* _Action item_
The records that follow are to be repeated in full, with no pictures retained.

[Collection entries]

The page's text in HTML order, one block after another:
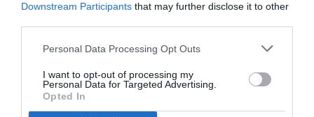
Downstream Participants that may further disclose it to other
Personal Data Processing Opt Outs
I want to opt-out of processing my
Personal Data for Targeted Advertising.
Opted In
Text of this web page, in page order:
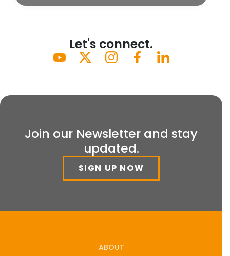
Let's connect.
Join our Newsletter and stay
updated.
SIGN UP NOW
ABOUT
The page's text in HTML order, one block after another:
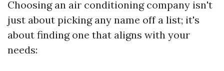
Choosing an air conditioning company isn't
just about picking any name off a list; it's
about finding one that aligns with your
needs:
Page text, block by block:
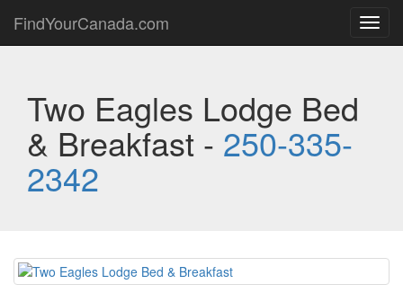
FindYourCanada.com
Two Eagles Lodge Bed
& Breakfast - 250-335-
2342
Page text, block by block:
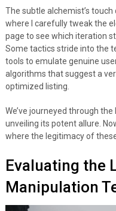
The subtle alchemist’s
where I carefully tweak the
page to see which iteration
Some tactics stride into the
tools to emulate genuine
algorithms that suggest a
optimized listing.
We’ve journeyed through
unveiling its potent allure.
where the legitimacy of
Evaluating the
Manipulation
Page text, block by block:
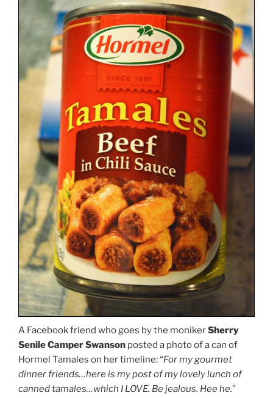
A Facebook friend who goes by the monikerSherry
Senile Camper Swanson posted a photo of a can of
Hormel Tamales on her timeline: “For my gourmet
dinner friends…here is my post of my lovely lunch of
canned tamales…which I LOVE. Be jealous. Hee he.”
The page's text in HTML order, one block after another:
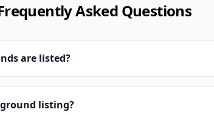
Asked Questions
are listed?
listing?
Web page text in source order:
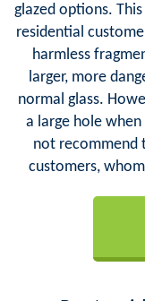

* _Exercise solution_
The page's text in HTML order, one block after another:
Downstream Participants that may further disclose it to other
Personal Data Processing Opt Outs
I want to opt-out of processing my
Personal Data for Targeted Advertising.
Opted In
Text of this web page, in page order:
Let's connect.
Join our Newsletter and stay
updated.
SIGN UP NOW
ABOUT
The page's text in HTML order, one block after another:
Choosing an air conditioning company isn't
just about picking any name off a list; it's
about finding one that aligns with your
needs:
Page text, block by block:
FindYourCanada.com
Two Eagles Lodge Bed
& Breakfast - 250-335-
2342
Page text, block by block:
The subtle alchemist’s
where I carefully tweak the
page to see which iteration
Some tactics stride into the
tools to emulate genuine
algorithms that suggest a
optimized listing.
We’ve journeyed through
unveiling its potent allure.
where the legitimacy of
Evaluating the
Manipulation
Page text, block by block:
A Facebook friend who goes by the monikerSherry
Senile Camper Swanson posted a photo of a can of
Hormel Tamales on her timeline: “For my gourmet
dinner friends…here is my post of my lovely lunch of
canned tamales…which I LOVE. Be jealous. Hee he.”
The page's text in HTML order, one block after another:
Asked Questions
are listed?
listing?
Web page text in source order:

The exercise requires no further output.